┌──

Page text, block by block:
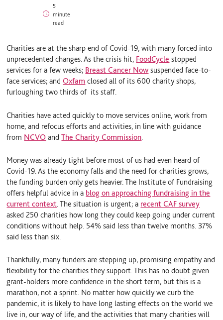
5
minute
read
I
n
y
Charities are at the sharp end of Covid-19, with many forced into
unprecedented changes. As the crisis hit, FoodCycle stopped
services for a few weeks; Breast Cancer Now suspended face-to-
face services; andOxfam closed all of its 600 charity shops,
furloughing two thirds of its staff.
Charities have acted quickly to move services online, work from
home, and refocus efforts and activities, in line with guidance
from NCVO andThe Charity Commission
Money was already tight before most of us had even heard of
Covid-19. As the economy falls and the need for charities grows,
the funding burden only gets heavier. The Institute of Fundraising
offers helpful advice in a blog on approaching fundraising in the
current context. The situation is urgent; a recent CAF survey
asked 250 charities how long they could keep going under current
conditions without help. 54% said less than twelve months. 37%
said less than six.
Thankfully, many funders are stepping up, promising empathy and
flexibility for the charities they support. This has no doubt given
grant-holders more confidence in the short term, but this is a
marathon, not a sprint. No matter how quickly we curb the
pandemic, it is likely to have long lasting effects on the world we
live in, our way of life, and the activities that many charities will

└──
┌──

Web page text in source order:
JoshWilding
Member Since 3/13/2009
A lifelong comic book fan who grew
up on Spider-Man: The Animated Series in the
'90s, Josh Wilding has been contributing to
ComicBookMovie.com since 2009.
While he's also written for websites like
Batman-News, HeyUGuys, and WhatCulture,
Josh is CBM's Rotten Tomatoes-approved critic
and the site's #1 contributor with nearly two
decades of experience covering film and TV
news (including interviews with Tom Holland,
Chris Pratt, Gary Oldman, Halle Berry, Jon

└──

#### Task instructions
Skip every picture, and restate word for word only the lines above from the line containing "Page text, block" to the line containing "said less than six.", both of them included.

#### Response to the task
Page text, block by block:
5
minute
read
I
n
y
Charities are at the sharp end of Covid-19, with many forced into
unprecedented changes. As the crisis hit, FoodCycle stopped
services for a few weeks; Breast Cancer Now suspended face-to-
face services; andOxfam closed all of its 600 charity shops,
furloughing two thirds of its staff.
Charities have acted quickly to move services online, work from
home, and refocus efforts and activities, in line with guidance
from NCVO andThe Charity Commission
Money was already tight before most of us had even heard of
Covid-19. As the economy falls and the need for charities grows,
the funding burden only gets heavier. The Institute of Fundraising
offers helpful advice in a blog on approaching fundraising in the
current context. The situation is urgent; a recent CAF survey
asked 250 charities how long they could keep going under current
conditions without help. 54% said less than twelve months. 37%
said less than six.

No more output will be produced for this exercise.